|Computational Mathematics Seminar Series|
|Generating Polynomial Method for Non-symmetric Tensor Decomposition|
|Zequn Zheng, Louisiana State University|
|Digital Media Center 1034
September 26, 2023 - 03:30 pm
Tensors or multidimensional arrays are higher order generalizations of matrices. They are natural structures for expressing data that have inherent higher order structures. Tensor decompositions play an important role in learning those hidden structures. There exist both optimization-based methods and algebraic methods for the tensor decomposition problem, optimization-based methods regard the tensor decomposition problem as a nonconvex optimization problem and apply optimization methods to solve it. Hence, they usually suffer from local minimum and may not be able to find a satisfactory tensor decomposition. Algebraic methods usually require the tensor rank to be not too large and the running time is not so satisfying for large tensors.
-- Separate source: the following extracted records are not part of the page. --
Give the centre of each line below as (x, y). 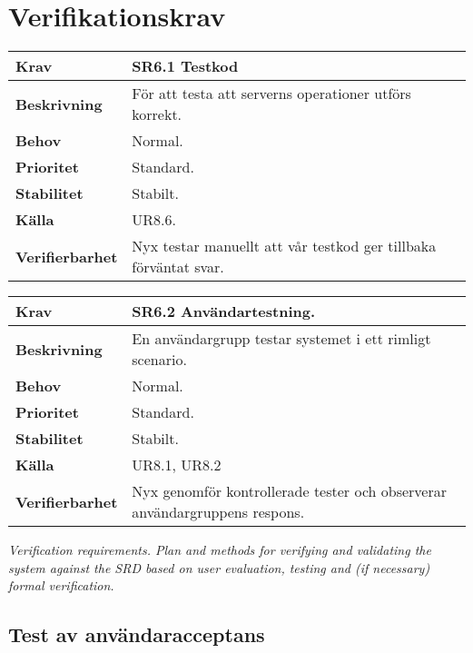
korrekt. (157, 114)
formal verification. (61, 585)
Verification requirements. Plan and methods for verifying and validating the (220, 550)
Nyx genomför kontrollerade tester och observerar (290, 491)
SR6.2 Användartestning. (224, 312)
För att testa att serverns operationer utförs (271, 94)
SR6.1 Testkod (185, 66)
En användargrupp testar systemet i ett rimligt (281, 339)
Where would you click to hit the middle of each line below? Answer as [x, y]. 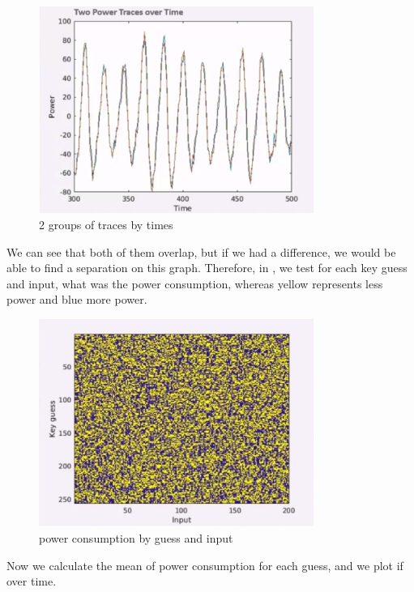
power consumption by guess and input [136, 538]
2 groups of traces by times [106, 224]
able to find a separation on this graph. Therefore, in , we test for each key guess [207, 268]
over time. [32, 581]
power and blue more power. [77, 299]
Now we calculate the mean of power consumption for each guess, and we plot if [205, 565]
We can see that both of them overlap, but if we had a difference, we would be [201, 251]
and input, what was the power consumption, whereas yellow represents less [195, 283]
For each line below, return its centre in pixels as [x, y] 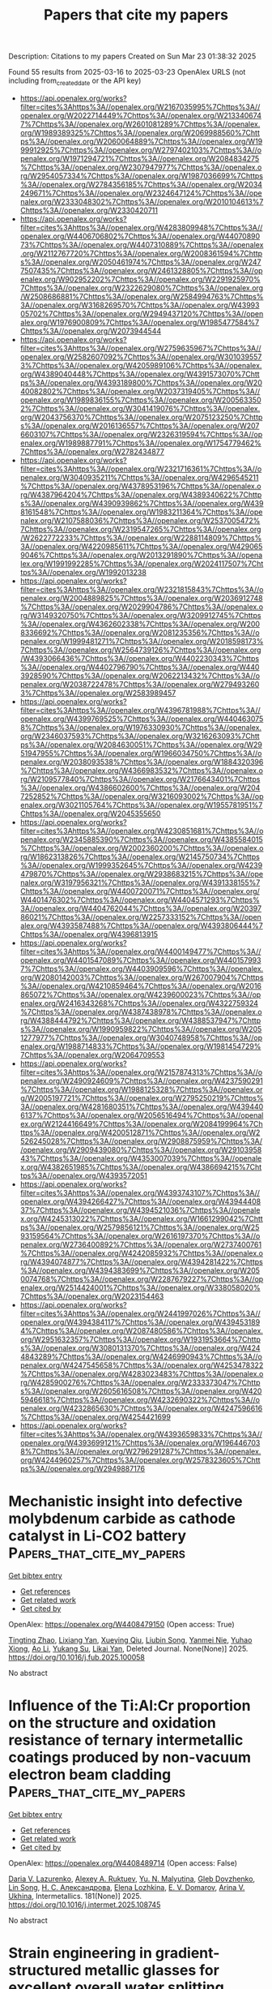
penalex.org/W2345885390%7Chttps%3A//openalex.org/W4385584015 [141, 839]
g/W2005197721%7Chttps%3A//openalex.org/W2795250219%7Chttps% [142, 1098]
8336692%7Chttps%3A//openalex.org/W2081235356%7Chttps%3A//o [140, 632]
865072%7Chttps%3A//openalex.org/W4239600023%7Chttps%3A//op [140, 994]
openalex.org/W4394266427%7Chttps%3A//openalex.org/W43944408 [140, 1201]
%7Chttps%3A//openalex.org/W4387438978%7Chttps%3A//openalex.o [141, 1012]
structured [45, 1971]
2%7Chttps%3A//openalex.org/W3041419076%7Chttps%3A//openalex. [140, 408]
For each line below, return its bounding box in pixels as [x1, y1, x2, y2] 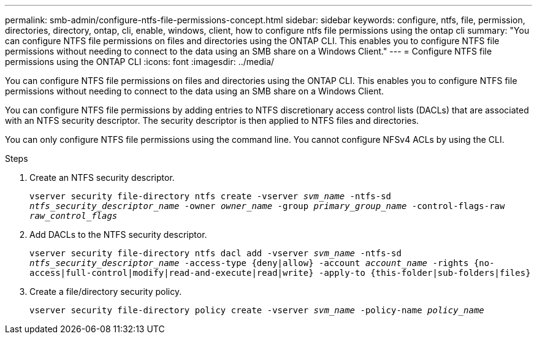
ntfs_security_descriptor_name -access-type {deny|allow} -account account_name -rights [29, 258, 469, 268]
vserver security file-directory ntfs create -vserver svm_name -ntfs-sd [29, 191, 392, 201]
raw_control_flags [29, 211, 118, 221]
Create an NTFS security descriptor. [29, 172, 175, 183]
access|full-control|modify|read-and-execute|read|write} [29, 268, 314, 278]
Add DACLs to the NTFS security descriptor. [29, 229, 207, 240]
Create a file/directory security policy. [29, 286, 182, 297]
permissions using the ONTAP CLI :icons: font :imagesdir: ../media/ [5, 56, 275, 67]
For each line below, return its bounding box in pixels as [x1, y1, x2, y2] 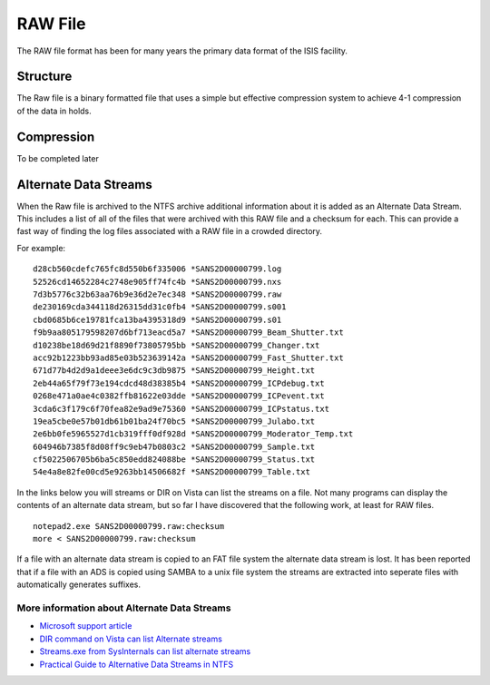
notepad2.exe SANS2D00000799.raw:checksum [33, 521, 225, 531]
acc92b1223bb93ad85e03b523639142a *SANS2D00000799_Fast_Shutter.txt [33, 352, 344, 363]
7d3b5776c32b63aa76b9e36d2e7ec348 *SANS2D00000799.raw [33, 289, 282, 299]
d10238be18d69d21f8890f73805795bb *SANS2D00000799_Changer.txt [33, 340, 320, 350]
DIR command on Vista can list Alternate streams [39, 633, 222, 644]
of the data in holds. [16, 105, 93, 116]
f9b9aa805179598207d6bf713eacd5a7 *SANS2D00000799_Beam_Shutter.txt [33, 328, 344, 338]
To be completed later [16, 152, 99, 163]
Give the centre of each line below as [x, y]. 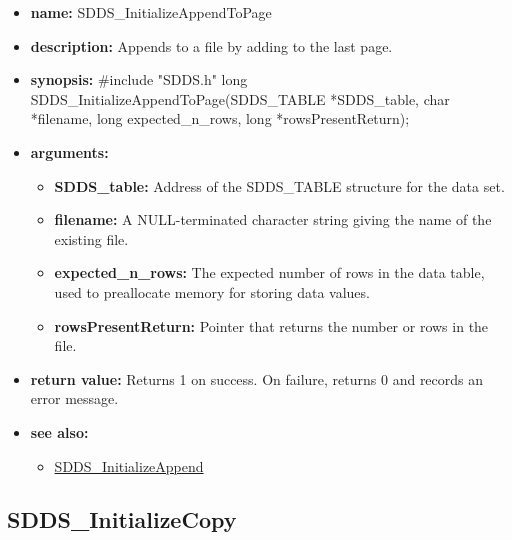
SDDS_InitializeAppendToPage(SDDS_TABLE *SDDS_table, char [240, 98]
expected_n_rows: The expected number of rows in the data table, [269, 272]
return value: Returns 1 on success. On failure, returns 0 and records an [257, 378]
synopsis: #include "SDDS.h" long [139, 79]
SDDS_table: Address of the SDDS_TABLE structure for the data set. [279, 185]
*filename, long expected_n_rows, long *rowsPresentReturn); [220, 118]
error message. [74, 398]
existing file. [91, 238]
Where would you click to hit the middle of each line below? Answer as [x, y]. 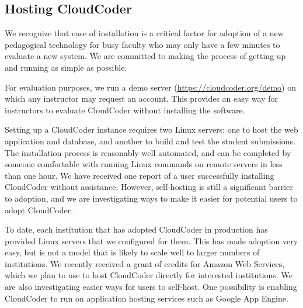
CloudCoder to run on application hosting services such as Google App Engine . [147, 298]
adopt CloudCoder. [39, 210]
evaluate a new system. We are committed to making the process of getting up [145, 56]
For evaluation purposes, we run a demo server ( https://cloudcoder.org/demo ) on [150, 87]
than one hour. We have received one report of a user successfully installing [140, 175]
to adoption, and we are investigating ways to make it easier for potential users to [151, 198]
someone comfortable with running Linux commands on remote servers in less [144, 164]
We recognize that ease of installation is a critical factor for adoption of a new [144, 33]
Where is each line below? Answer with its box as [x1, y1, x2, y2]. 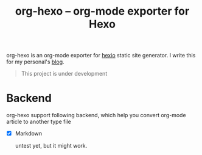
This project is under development [21, 70, 108, 77]
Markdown [15, 130, 43, 137]
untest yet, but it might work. [15, 142, 88, 150]
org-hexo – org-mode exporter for [15, 4, 190, 18]
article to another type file [6, 118, 71, 126]
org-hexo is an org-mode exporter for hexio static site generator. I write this [6, 52, 196, 59]
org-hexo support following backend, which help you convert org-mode [6, 112, 187, 119]
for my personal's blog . [6, 58, 65, 65]
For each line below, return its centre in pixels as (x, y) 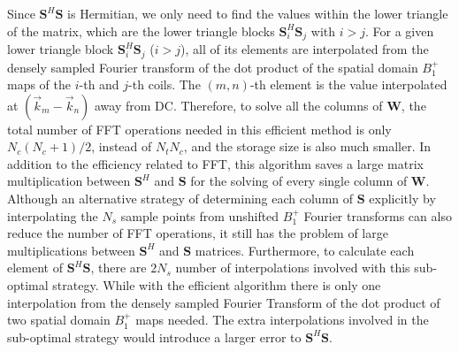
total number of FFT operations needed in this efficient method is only (199, 129)
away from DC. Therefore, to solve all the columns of (238, 105)
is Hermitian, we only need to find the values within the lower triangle (258, 13)
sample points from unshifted (200, 215)
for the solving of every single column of (299, 181)
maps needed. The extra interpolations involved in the (282, 320)
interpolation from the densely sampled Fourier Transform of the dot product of (224, 302)
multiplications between (71, 250)
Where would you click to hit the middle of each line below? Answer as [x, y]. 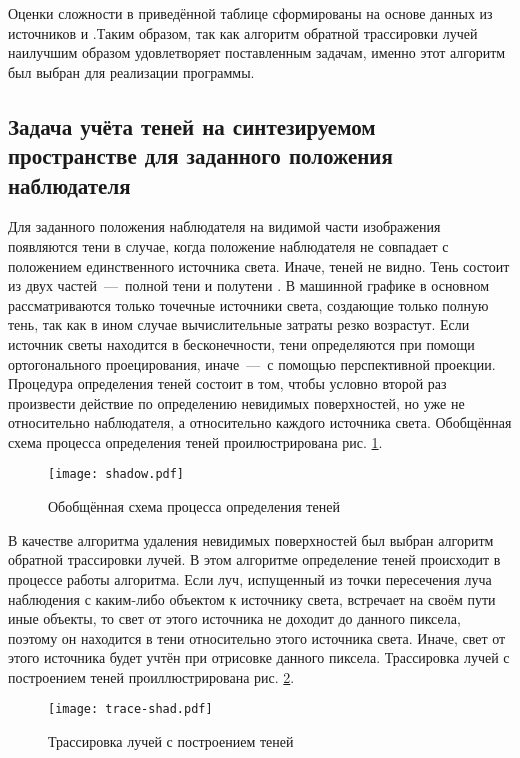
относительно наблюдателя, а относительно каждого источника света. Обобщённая [260, 422]
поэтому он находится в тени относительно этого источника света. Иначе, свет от [257, 637]
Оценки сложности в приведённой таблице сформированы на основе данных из [250, 13]
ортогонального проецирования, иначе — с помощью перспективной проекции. [252, 363]
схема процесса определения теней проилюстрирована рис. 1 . [195, 441]
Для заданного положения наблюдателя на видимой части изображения [224, 226]
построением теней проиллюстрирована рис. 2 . [151, 676]
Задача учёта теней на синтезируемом [192, 125]

In this talk, we present a novel algorithm to find the tensor decompositions utilizing generating polynomials. Under some conditions on the tensor's rank, we prove that the exact tensor decomposition can be found by our algorithm. Numerical examples successfully demonstrate the robustness and efficiency of our algorithm.
Zequn Zheng is a Postdoctoral Researcher in the Mathematics Department at Louisiana State University. His current research includes optimization, tensor computation, and their applications in machine learning and data science. Prior to joining LSU, he obtained Ph.D. in mathematics from UC San Diego, where he conducted research in data science and tensor computation.